Work required = Starting at the first line of the records and stopping at the line that contains "but delivers superior quality for bulk order", transcribe every line exactly and leave out the pictures.

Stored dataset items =
=-=-=-=-=
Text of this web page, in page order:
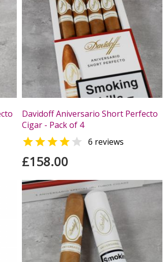
Davidoff Aniversario Short Perfecto
Cigar - Pack of 4
  6 reviews
£158.00
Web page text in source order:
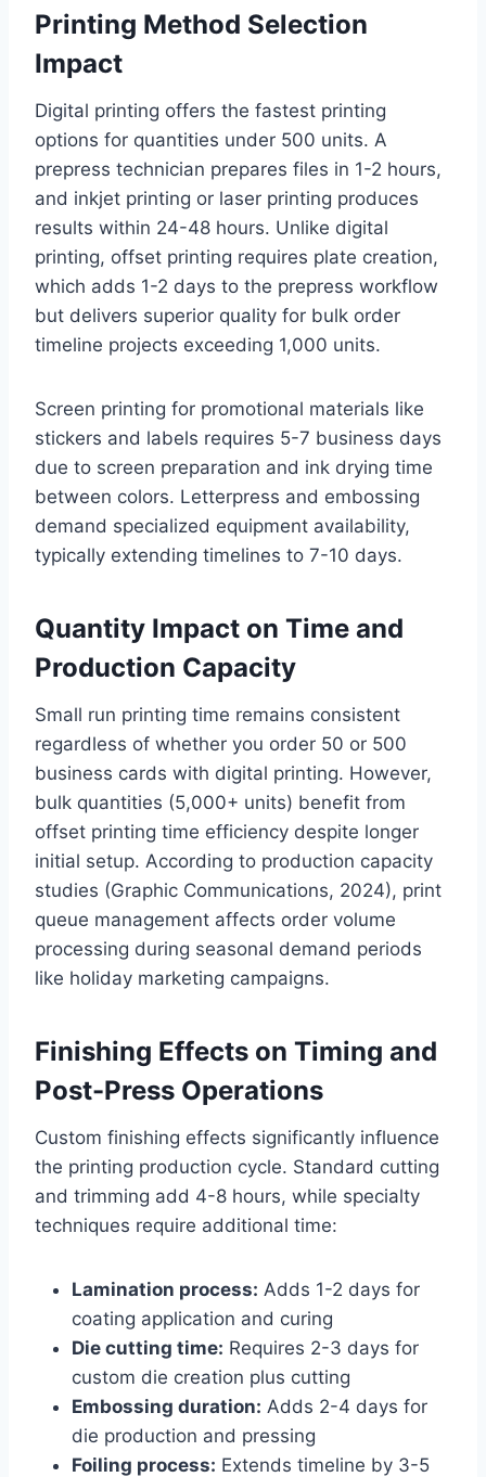
Printing Method Selection
Impact
Digital printing offers the fastest printing
options for quantities under 500 units. A
prepress technician prepares files in 1-2 hours,
and inkjet printing or laser printing produces
results within 24-48 hours. Unlike digital
printing, offset printing requires plate creation,
which adds 1-2 days to the prepress workflow
but delivers superior quality for bulk order
timeline projects exceeding 1,000 units.
Screen printing for promotional materials like
stickers and labels requires 5-7 business days
due to screen preparation and ink drying time
between colors. Letterpress and embossing
demand specialized equipment availability,
typically extending timelines to 7-10 days.
Quantity Impact on Time and
Production Capacity
Small run printing time remains consistent
regardless of whether you order 50 or 500
business cards with digital printing. However,
bulk quantities (5,000+ units) benefit from
offset printing time efficiency despite longer
initial setup. According to production capacity
studies (Graphic Communications, 2024), print
queue management affects order volume
processing during seasonal demand periods
like holiday marketing campaigns.
Finishing Effects on Timing and
Post-Press Operations
Custom finishing effects significantly influence
the printing production cycle. Standard cutting
and trimming add 4-8 hours, while specialty
techniques require additional time:
Lamination process: Adds 1-2 days for
coating application and curing
Die cutting time: Requires 2-3 days for
custom die creation plus cutting
Embossing duration: Adds 2-4 days for
die production and pressing
Foiling process: Extends timeline by 3-5
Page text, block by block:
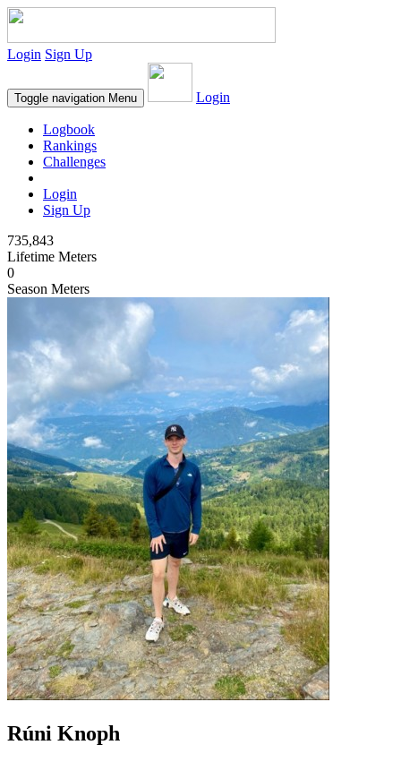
=-=-=-=-=
Answer space =
Text of this web page, in page order:
Davidoff Aniversario Short Perfecto
Cigar - Pack of 4
  6 reviews
£158.00
Web page text in source order:
Printing Method Selection
Impact
Digital printing offers the fastest printing
options for quantities under 500 units. A
prepress technician prepares files in 1-2 hours,
and inkjet printing or laser printing produces
results within 24-48 hours. Unlike digital
printing, offset printing requires plate creation,
which adds 1-2 days to the prepress workflow
but delivers superior quality for bulk order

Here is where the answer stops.